A lot of the time I spend "working" on the layout is just...looking and thinking. I've found that trying to do anything too quickly just means that I don't like what I did and I have to re-do/un-do it. I made a lot of "progress" (if you want to call it that, since the last post here) on the area around the underpass. I had to come up with some background images, which isn't easy when you're trying to get various things to fit together from the right sizes and angles. The steel warehouse structure is still un-named, I haven't figure out what they're going to do there. But those are pretty ubiquitous around here, they store things, they fabricate things, they ship things. I still hate working with plaster, but I had enough left to create the blacktop areas around the building. Part of me is like, man I fit more into a 4x8 table when I was younger, how does this take up so much space? The answer is, because I'm putting a more realistic (using that term loosely) amount of truck space around it.
It's almost half a year later, but the 3 cars here (an acid tank car, a Pan Am Railways boxcar, and a short mill gondola) came from the train show in Springfield, MA in January. That was the first time I've ever gone, and it's one of those things in life where the hype doesn't even match the reality. It makes every other train show seem piddly by comparison. I bought three cars and we had to tell ourselves, okay no more cars, but we could spend money on this or that. The size and scope just has to be seen to be believed. Unfortunately it's at about the worst time of the year for making a road trip, but the weather opened up just enough for this.
Lessons learned:
1. Print out lots of different options for a backdrop image, so you can compare them. What I ended up using was nowhere near what I first thought.
2. Don't glue anything on there till you're sure.
3. I've said it before, I'll say it again - keeping spare parts from past building kits comes in handy.

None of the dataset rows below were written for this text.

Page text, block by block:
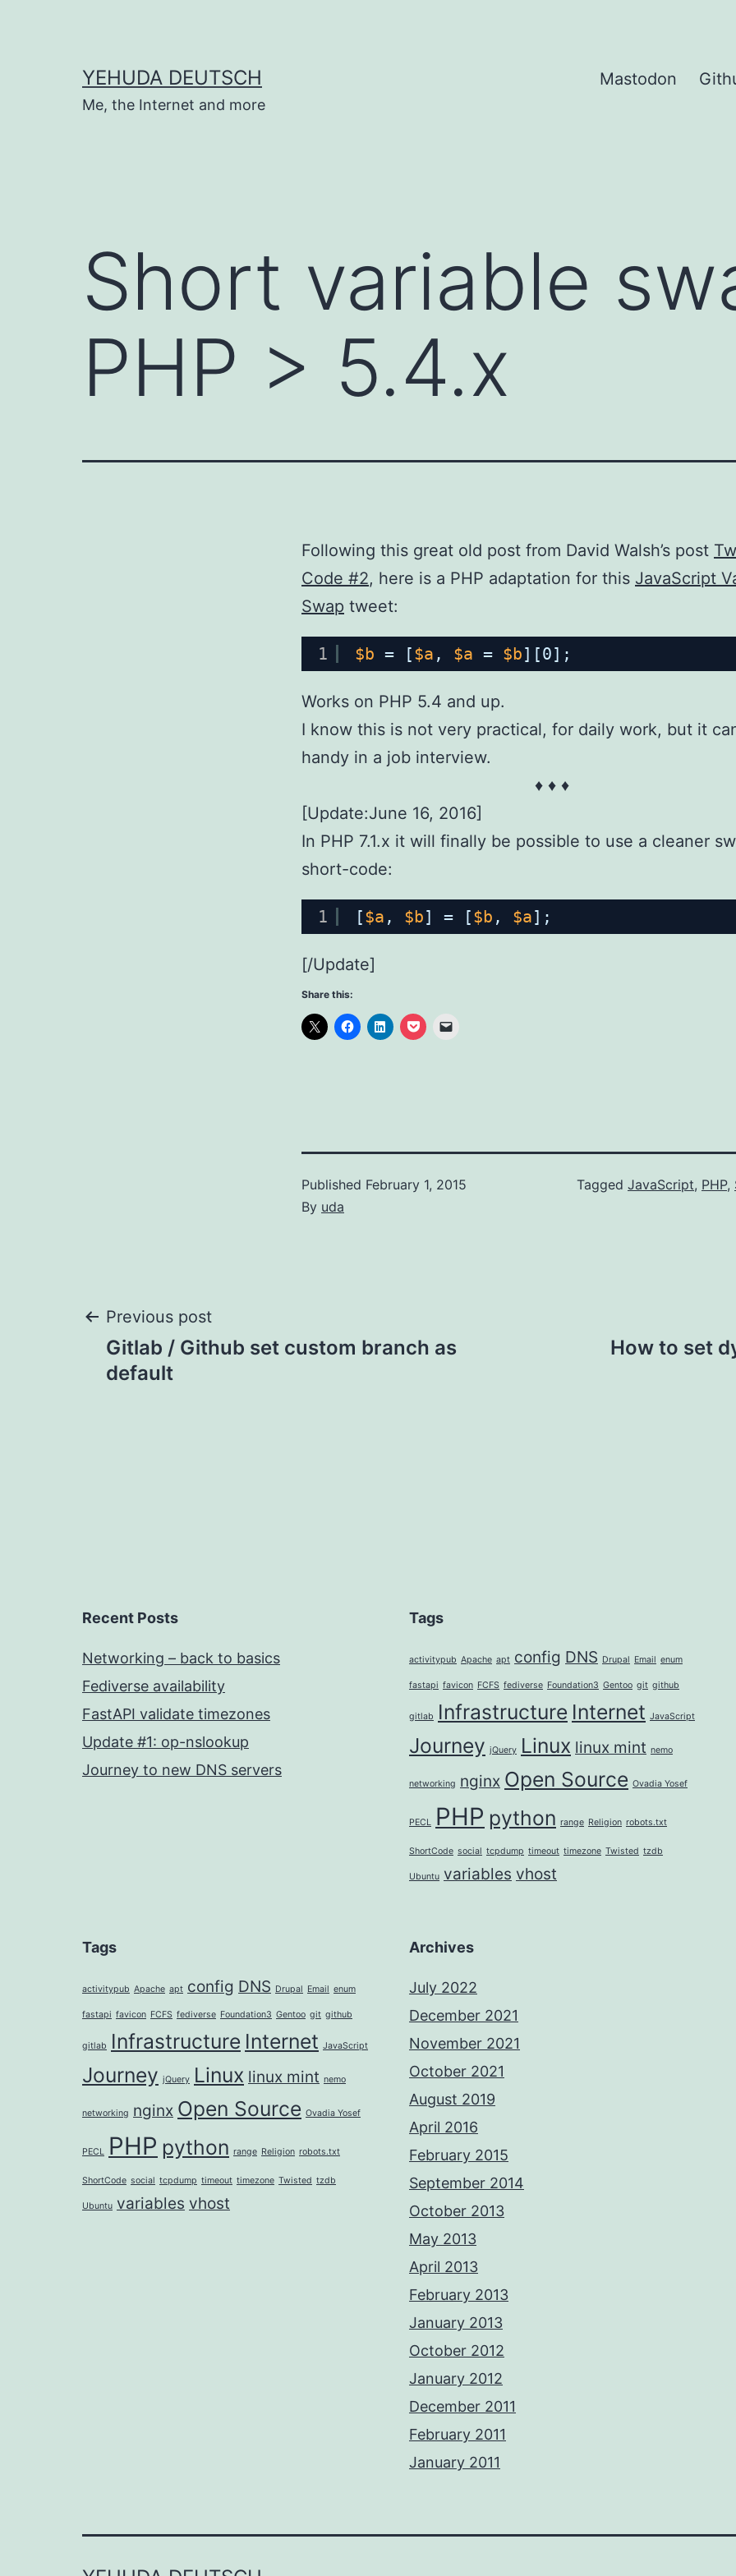
YEHUDA DEUTSCH
Me, the Internet and more
Mastodon
Short variable
PHP > 5.4.x
Following this great old post from David Walsh’s post
Code #2, here is a PHP adaptation for this JavaScript
Swap tweet:
1 $b = [$a , $a = $b][0];
Works on PHP 5.4 and up.
I know this is not very practical, for daily work, but it
handy in a job interview.
♦ ♦ ♦
[Update:June 16, 2016]
In PHP 7.1.x it will finally be possible to use a cleaner
short-code:
1 [$a , $b] = [$b , $a];
[/Update]
Share this:
Published February 1, 2015
By uda
Categorized
Tagged JavaScript, PHP,
Post
navigation
Previous post
Gitlab / Github set custom branch as
default
How to set
Recent Posts
Networking – back to basics
Fediverse availability
FastAPI validate timezones
Update #1: op-nslookup
Journey to new DNS servers
Tags
activitypub Apache apt config DNS Drupal Email enum
fastapi favicon FCFS fediverse Foundation3 Gentoo git github
gitlab Infrastructure Internet JavaScript
Journey jQuery Linux linux mint nemo
networking nginx Open Source Ovadia Yosef
PECL PHP python range Religion robots.txt
ShortCode social tcpdump timeout timezone Twisted tzdb
Ubuntu variables vhost
Tags
activitypub Apache apt config DNS Drupal Email enum
fastapi favicon FCFS fediverse Foundation3 Gentoo git github
gitlab Infrastructure Internet JavaScript
Journey jQuery Linux linux mint nemo
networking nginx Open Source Ovadia Yosef
PECL PHP python range Religion robots.txt
ShortCode social tcpdump timeout timezone Twisted tzdb
Ubuntu variables vhost
Archives
July 2022
December 2021
November 2021
October 2021
August 2019
April 2016
February 2015
September 2014
October 2013
May 2013
April 2013
February 2013
January 2013
October 2012
January 2012
December 2011
February 2011
January 2011

I had enough parts to make a backdrop building for a Sonwil warehouse.
4. I still don't totally like what I did with the road fading into the distance - I feel like my freshman year high school art teacher would tell me I did it wrong - but there are enough times I go downstairs and it looks alright.
Up next:
1. Finish ground cover around that area, and let's make some trees.
2. A small building I have in mind to fill in an area between the brewery complex and the suburbs.
3. The chemical distributor kit for the other side of the layout.
4. I bought some chain-link fence kits. I feel like you could use a hundred of those if you wanted. Pretty much every business you see has fencing around it. I feel like the trick is, how do you place some fences around to give the illusion there's fencing around, without literally doing so.